Should Tootfinder keep toots longer?
2023-04-15
Tootfinder is no running for two months, and it is running stable on a virtual private server. It has not become a mainstream application, but it has a stable user base. About 1100 users, 28 000 posts and 73 000 queries in the last 14 days which means about a query every 16 seconds. The code is stable, insofar no bugs were reported. The database is now 570 MB big.
But from time to time, users question the 14-day limit for the archive they consider too short.
Is there an option to let index all toots (and not just those in the past 14 days). I would really like to have all my public toots indexed. In case this is not implemented at the moment, maybe one could use magic words like "searchable*" to indicate that one wants all previous toots to be searchable.

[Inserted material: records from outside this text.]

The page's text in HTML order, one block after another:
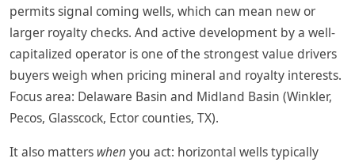
permits signal coming wells, which can mean new or
larger royalty checks. And active development by a well-
capitalized operator is one of the strongest value drivers
buyers weigh when pricing mineral and royalty interests.
Focus area: Delaware Basin and Midland Basin (Winkler,
Pecos, Glasscock, Ector counties, TX).
It also matters whenyou act: horizontal wells typically
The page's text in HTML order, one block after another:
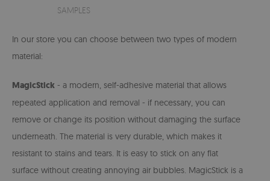
SAMPLES
In our store you can choose between two types of modern
material:
MagicStick - a modern, self-adhesive material that allows
repeated application and removal - if necessary, you can
remove or change its position without damaging the surface
underneath. The material is very durable, which makes it
resistant to stains and tears. It is easy to stick on any flat
surface without creating annoying air bubbles. MagicStick is a
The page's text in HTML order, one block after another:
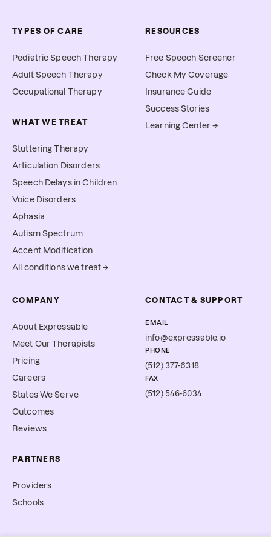
TYPES OF CARE
Pediatric Speech Therapy
Adult Speech Therapy
Occupational Therapy
WHAT WE TREAT
Stuttering Therapy
Articulation Disorders
Speech Delays in Children
Voice Disorders
Aphasia
Autism Spectrum
Accent Modification
All conditions we treat →
RESOURCES
Free Speech Screener
Check My Coverage
Insurance Guide
Success Stories
Learning Center →
COMPANY
About Expressable
Meet Our Therapists
Pricing
Careers
States We Serve
Outcomes
Reviews
PARTNERS
Providers
Schools
CONTACT & SUPPORT
EMAIL
info@expressable.io
PHONE
(512) 377-6318
FAX
(512) 546-6034
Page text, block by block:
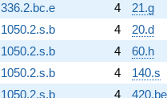
336.2.bc.e
4
21.g
1050.2.s.b
4
20.d
1050.2.s.b
4
60.h
1050.2.s.b
4
140.s
1050.2.s.b
4
420.be

Allerdings wirst du dann wahrscheinlich immer wieder mal mit der Frage konfrontiert werden, warum man keine älteren Beiträge finden kann. Die Leute sind halt von Suchmaschinen gewöhnt, dass diese das widerspiegeln, was öffentlich zugänglich ist - egal von wann, und dass im Index nur gelöscht wird, was beim Crawlen nicht mehr auffindbar ist, also vom User oder aus anderen Gründen gelöscht wurde.
Unfortunately, you can only search the last 14 days of posts.

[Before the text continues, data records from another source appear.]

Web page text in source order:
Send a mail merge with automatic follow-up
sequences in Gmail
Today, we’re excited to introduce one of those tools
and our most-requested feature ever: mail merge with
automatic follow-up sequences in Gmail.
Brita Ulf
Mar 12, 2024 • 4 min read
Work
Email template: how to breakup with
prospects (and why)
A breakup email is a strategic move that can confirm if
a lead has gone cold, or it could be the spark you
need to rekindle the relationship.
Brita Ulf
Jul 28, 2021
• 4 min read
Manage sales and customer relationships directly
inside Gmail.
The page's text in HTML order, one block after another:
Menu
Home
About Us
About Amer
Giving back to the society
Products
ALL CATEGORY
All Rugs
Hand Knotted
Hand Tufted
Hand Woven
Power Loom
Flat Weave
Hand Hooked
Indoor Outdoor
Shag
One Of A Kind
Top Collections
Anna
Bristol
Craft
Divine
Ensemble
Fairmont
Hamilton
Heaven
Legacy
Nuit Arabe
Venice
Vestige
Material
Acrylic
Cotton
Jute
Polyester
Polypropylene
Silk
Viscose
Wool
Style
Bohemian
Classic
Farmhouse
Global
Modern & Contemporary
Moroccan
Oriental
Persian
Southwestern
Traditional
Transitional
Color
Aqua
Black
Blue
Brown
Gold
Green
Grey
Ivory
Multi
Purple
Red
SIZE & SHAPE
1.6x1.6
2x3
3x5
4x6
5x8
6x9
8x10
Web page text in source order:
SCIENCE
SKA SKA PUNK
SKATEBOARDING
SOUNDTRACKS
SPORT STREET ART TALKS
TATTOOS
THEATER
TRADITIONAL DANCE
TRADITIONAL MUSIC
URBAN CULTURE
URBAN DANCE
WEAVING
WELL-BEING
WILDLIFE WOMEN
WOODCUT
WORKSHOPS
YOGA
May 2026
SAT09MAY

The design decision of Tootfinder was always to make a temporary archive for three reasons: privacy concerns grows when toots are kept forever in public access, toots may also become incomplete over time if the linked images (we do not save them) and URLs do not work, and the resources of the server would be a concern if the database grows eternally.
But there is a middle ground. If, in fact, the current 14-day limit is essentially aimed to recent tweets, we could extend the limit to, say, 1 month or 3 months.

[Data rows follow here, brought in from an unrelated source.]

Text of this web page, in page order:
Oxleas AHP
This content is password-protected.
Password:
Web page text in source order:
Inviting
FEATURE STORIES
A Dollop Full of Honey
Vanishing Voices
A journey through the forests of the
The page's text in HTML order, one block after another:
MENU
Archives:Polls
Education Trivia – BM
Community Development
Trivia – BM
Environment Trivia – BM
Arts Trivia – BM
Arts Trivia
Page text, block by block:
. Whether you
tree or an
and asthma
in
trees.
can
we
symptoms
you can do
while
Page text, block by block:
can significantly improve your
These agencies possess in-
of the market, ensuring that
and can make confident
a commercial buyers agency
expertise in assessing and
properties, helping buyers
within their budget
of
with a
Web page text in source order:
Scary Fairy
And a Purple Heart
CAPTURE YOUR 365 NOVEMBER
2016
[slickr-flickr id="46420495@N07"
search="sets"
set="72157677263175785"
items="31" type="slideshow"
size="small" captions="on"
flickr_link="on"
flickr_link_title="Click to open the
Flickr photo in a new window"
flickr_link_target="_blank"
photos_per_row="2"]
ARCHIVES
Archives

The advantage of extending the limit would be a richer library of toots. It would also allow searching for your own toots you remember having written them recently, but don't know the exact wording to search for.
There are also challenging, besides growing the database by the size of 2 or 6. Images of toots may have been only cached and not available anymore. Toots may have been deleted or modified.
To explain technically: Tootfinder will not have the resources to crawl periodically the timeline of all users. Via the different APIs (Mastodon, ActivityPub and RSS) it gets only the newest 20-40 toots, depending on the API. So if you edit or delete a toot you just have made, Tootfinder will handle it. However, if the toot is older, this will not be detected in scroll. I believe checking on the newest toots is the practical use case, because you probably want to do it immediately after publishing if you want to change or delete a toot, either because you are aware of it or you get some reaction from another user. If one of you consider that older toots should be regularly checked, then the crawler should be extended and temporarily move down the timeline of all users, and this takes more resources for 1 month or 3 months than for 14 days.
I will start a poll now if you want to extend the period. If there is a majority for 1 or 3 months, I can extend the period.